The same can be said about cases such as Enron. The press can therefore be an ally of law enforcement and clean market operations by uncovering instances of insider dealing and market manipulation.
Crimes on the Internet
The Internet allows for the possibility of online transmission of information and dealing in financial instruments, even on a cross-border basis. It is a very fast, efficient information medium, and therefore a useful tool for certain types of criminality, particularly where information is crucial.
This is the case with crimes of insider dealing and many forms of market abuse. The Internet may be an effective instrument for spreading false messages, rumours and other devious signals, probably equal to radio and television.
In various ways, the law is gradually coming to terms with the implications, opportunities and dangers resulting from the Internet. The Market Abuse Directive makes specific references to the Internet and how it may find itself manipulated to favour attempts to abuse of the financial markets. The media may and has in foreign jurisdictions been used as an instrument of market abuse, particularly by the publication of false signals to deceive the investing public.
Just a month ago, the Financial Services Authority (UK) fined an investor £15,000 for Internet market abuse. The offender had posted illegitimately obtained confidential company information on an Internet bulletin board to boost the company's share price. As he was a shareholder, he stood to gain (FSA/PN/024/2005).
No legal definition of "journalist"
The prevention of market abuse has nothing to do with restrictions on freedom of expression, but is only interested in blocking the transmission of false signals and deliberate deception.
The new Act does not affect or prejudice the applicable laws regulating such relevant issues as libel, the right of reply, misleading and surreptitious advertising.
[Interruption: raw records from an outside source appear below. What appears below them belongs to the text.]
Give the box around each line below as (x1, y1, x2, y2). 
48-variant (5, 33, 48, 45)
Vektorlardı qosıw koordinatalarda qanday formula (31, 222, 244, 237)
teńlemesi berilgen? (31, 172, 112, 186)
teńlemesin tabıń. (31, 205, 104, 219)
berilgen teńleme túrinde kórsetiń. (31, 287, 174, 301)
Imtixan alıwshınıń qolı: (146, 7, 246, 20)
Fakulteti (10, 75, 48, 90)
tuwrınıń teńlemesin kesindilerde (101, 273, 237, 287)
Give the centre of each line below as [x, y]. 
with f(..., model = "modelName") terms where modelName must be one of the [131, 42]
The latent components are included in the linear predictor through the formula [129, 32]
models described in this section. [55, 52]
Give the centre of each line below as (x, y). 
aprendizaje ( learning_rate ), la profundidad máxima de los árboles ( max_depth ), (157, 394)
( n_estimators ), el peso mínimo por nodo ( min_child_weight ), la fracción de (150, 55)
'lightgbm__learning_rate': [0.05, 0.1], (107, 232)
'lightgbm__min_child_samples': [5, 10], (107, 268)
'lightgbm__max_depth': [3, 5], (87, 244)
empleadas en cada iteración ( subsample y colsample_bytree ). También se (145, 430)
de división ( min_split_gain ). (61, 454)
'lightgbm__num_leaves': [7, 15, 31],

Nor can the new Act guard us sufficiently against bad reporting, which may yet prove to be the greatest possible menace. This principally occurs when untrained persons recklessly write on subjects they little understand, unable to assess the possible harm they may occasion, not just to institutions, but to small investors.
There will also be instances where certain reporters may be too close to certain public issuers and may be too happy to publish what the issuers suggest.
Without loading the subject unduly with references and footnotes, this second paper has been designed as a simplified overview of where the Prevention of Financial Markets Abuse Act, 2005, meets the media... a strange meeting no doubt.
It has shown, I hope, that this Act not only adds to the development of our company, securities, criminal and administrative legislation. It also makes a novel, though possibly a marginal, contribution to media law in Malta.
An interested reader may wish to place the new law within the context of other relevant legislation, particularly the Press Act and the Broadcasting Act. These two Acts only regulate certain aspects of a journalist's profession, but fall far short of creating any coherent framework for its recognition and regulation.
We still lack a proper law governing the category, identifying who can legitimately describe oneself as a "journalist", and listing the responsibilities and rights arising therefrom.
In any event, the instrument of the law is not the best mechanism to promote good journalism or to guard the public from bad and potentially harmful reporting.
The law serves to indicate a minimum benchmark for acceptable conduct, but much will still depend on other factors as competence, proper research and integrity - factors which cannot be imposed by legal provision.
Dr Fabri is a senior lecturer in the Faculty of Law of the University of Malta, and director of Legal and International Relations at the Malta Financial Services Authority. This article represents his personal opinions and not those of any institution.